Gilvânia Araújo: Com certeza! Lúcia não é só uma história bonita, ela tem uma força silenciosa que vai ficando com a gente. Durante as gravações, teve uma cena, em especial, com as crianças da comunidade, em que a escuta e o olhar eram mais importantes que qualquer fala. Ali eu senti, de um jeito muito profundo, o que é realmente estar presente para o outro. Outro ponto: a conexão da Lúcia com a criança autista foi especialmente marcante para mim. Na história, ele não tinha mãe, e a professora vai, aos poucos, se tornando essa figura de referência, essa presença feminina tão necessária na vida dele. Em vários momentos eles extrapolavam e deixavam de ser apenas professora e aluno, tornando-se um vínculo maior. Como uma mãe, mesmo. Isso me tocou profundamente…

Depois que o filme começou a ser exibido, vieram muitos relatos de pessoas que se viram na Lúcia, ou que lembraram de alguém marcante na vida delas — uma professora, uma mãe, uma vizinha. Isso me fez repensar o quanto a gente, mesmo nas pequenas ações do dia a dia, pode ser esse ponto de afeto e segurança na vida de alguém. O papel da Lúcia me ensinou sobre escuta, sobre calma, e sobre como, às vezes, transformar o mundo começa com um gesto simples. Foi uma virada de chave, mesmo.

Desde janeiro, Lúcia tem circulado por escolas e comunidades. Murilo, que tipo de resposta tem recebido desses públicos? Há alguma reação que tenha te marcado especialmente?

Murilo Santos: Desde a primeira exibição no cinema, no dia 29 de janeiro, a recepção ao filme tem nos surpreendido. Professoras saíram chorando do filme, e as crianças animadas. Nas escolas em que passamos exibindo gratuitamente Lúcia, alunos batem palmas ao final de cada sessão. E sempre nos perguntam: Quem é Lúcia? Quem é Marquinho? A verdade é que, mesmo com um filme de ficção, conseguimos mostrar um nordeste tão real que todos acham que é uma história baseada em fatos reais. Para além dos prêmios que ganhamos ou possamos ganhar, a recepção do público foi a nossa melhor recompensa. 

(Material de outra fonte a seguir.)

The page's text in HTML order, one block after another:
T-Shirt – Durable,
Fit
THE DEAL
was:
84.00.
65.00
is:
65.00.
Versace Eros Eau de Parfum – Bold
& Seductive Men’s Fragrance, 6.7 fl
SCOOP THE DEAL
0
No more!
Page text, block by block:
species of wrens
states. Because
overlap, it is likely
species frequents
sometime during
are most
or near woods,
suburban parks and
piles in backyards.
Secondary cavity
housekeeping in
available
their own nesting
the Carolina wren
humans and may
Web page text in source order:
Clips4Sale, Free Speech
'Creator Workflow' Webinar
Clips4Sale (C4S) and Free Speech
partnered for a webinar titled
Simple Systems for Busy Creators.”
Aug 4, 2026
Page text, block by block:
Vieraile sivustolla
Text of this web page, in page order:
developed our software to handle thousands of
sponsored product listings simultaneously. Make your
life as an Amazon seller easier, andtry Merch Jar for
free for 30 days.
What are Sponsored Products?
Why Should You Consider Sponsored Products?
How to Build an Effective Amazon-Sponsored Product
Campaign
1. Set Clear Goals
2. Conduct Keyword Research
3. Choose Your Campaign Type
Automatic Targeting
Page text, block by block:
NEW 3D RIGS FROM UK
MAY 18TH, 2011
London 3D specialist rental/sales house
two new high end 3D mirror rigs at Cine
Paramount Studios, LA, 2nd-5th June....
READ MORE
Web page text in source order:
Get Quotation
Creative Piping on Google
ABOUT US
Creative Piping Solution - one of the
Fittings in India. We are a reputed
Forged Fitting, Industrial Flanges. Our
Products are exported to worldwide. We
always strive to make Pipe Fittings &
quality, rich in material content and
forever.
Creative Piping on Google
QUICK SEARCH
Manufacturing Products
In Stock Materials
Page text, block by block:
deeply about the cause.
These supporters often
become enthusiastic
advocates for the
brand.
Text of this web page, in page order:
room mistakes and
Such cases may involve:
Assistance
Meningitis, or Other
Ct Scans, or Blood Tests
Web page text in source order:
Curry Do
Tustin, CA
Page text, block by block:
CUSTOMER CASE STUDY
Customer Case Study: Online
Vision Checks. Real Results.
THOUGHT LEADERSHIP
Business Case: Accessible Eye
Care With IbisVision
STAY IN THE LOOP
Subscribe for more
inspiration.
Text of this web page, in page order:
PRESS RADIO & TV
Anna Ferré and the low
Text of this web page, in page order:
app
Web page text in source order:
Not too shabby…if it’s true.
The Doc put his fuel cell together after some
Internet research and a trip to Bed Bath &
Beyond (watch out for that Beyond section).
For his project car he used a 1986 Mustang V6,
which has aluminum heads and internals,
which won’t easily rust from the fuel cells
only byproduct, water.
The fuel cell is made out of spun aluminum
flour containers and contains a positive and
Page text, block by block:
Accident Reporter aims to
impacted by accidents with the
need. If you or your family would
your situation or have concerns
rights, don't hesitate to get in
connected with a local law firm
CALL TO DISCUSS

Vale, ainda, salientar o papel de toda a produção nessa jornada, pontuando o papel da nossa produtora Vanessa Karen como um ponto-chave para que essa história saísse do papel.

Gilvânia, o que esse reconhecimento em Xerém representa para a sua trajetória como atriz? Há novos projetos em vista?

Gilvânia Araújo: Não sou atriz, nunca pensei em ser. Entrei nesse projeto de forma muito espontânea, quase sem imaginar a proporção que tomaria. E, olha… foi uma das melhores experiências da minha vida. Me fez abrir um leque gigante de possibilidades, me enxergar de um jeito novo, mais confiante, mais sensível.

O reconhecimento em Xerém representa muito. É um carinho imenso, um sinal de que o que a gente viveu e construiu com tanta verdade chegou no coração das pessoas. Isso, para mim, já é um prêmio e tanto.

Sobre novos projetos… Deus que sabe! Mas estou aberta, sim. Confesso que amei atuar. Se outras histórias vierem, vou receber de braços abertos e com o coração preparado para viver tudo de novo. Mais do que prêmios, Lúcia evidencia um gesto coletivo: filmar com o que se tem, onde se vive, e para quem precisa ser visto. A história dessa professora, criada a muitas mãos e com os pés firmes no chão do semiárido, rompeu cercas simbólicas e geográficas. Gilvânia, Murilo e toda a equipe da Promissum Pictures mostram que o cinema feito no interior do Rio Grande do Norte também tem lugar no mapa da sensibilidade nacional.